DELEN

De wet verenigingswerk maakt het voor stichtingen en vzw’s mogelijk om zogenoemde verenigingswerkers in te schakelen. Dergelijke verenigingswerkers verschillen van vrijwilligers door de onbelaste verenigingswerk vergoeding die ze op kunnen strijken. Toch staat ook het maatschappelijk doel bij hen centraal.

Wat is verenigingswerk?

Verenigingswerkers zijn voorbehouden voor stichtingen en vzw’s en dat heeft alles te maken met het maatschappelijk doel dat bij verenigingswerk centraal staat. Dat maatschappelijk doel komt immers op de eerste plaats te staan, hoewel het wel degelijk mogelijk is om een beperkte verenigingswerk vergoeding toe te kennen. Deze verenigingswerk vergoeding is uitgebreider dan de (forfaitaire) onkostenvergoeding die we van het vrijwilligerswerk kennen. Het gaat met andere woorden om een vorm van semi-agorale arbeid dat zich tussen het vrijwilligerswerk en de arbeidsovereenkomst bevindt.

Wie kan verenigingswerk verrichten?

Net omdat er een verdienelement aanwezig is, kan niet zomaar iedereen verenigingswerk verrichten. We spreken immers van “bijverdienen” en dus moet er al een hoofdzakelijk verdienelement bestaan. De wet verenigingswerk maakt het voor drie groepen personen mogelijk:

  • Zelfstandigen in hoofdberoep, op voorwaarde dat het niet in het verlengde ligt van de zelfstandige activiteiten;
  • Werknemers met een arbeidsovereenkomst van minimaal 4/5de;
  • Gepensioneerden.

Hiernaast geeft de wet verenigingswerk nadrukkelijk aan dat de diensten moeten plaatsvinden in de vrije tijd. In tegenstelling tot bij diensten van burger tot burger mag het wel met enige regelmaat gebeuren.

Let wel op:Wanneer de werknemer thematisch verlof of tijdskrediet geniet, moet hij of zij bij de RVA aftoetsen of de premie wel cumuleerbaar is met de vergoeding voor het verenigingswerk. Anders kan er wel eens een onaangename terugvordering in de bus belanden…

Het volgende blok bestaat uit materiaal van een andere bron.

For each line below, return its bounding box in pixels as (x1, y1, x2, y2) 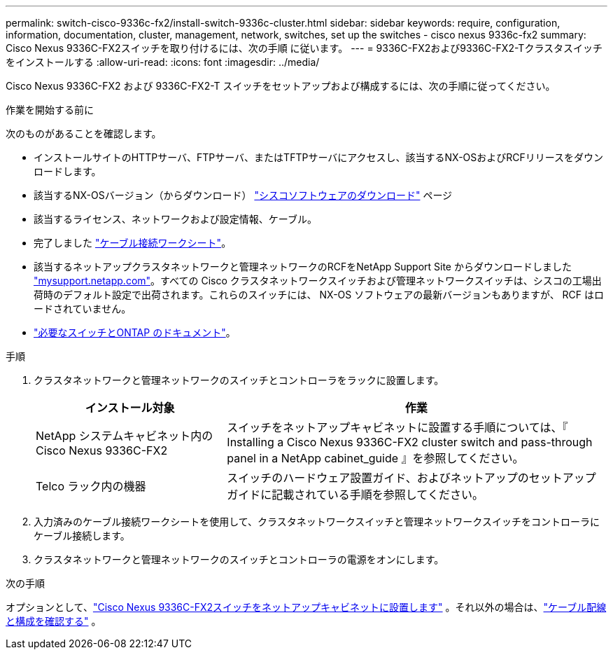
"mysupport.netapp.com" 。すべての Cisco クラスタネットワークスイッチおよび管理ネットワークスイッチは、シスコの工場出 (34, 275, 602, 287)
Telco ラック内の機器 (36, 479, 146, 493)
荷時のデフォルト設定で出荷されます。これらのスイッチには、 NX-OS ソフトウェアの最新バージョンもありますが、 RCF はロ (34, 289, 605, 301)
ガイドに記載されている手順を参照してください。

Wat is de verenigingswerk vergoeding?

De wet verenigingswerk geeft eveneens aan hoe hoog de verenigingswerk vergoeding mag zijn. Deze verenigingswerk vergoeding bestaat niet alleen uit een onkostenvergoeding maar ook uit een financiële beloning. Echter hoeft dat geen verplichting te zijn: ook onbezoldigd verenigingswerk is immers mogelijk.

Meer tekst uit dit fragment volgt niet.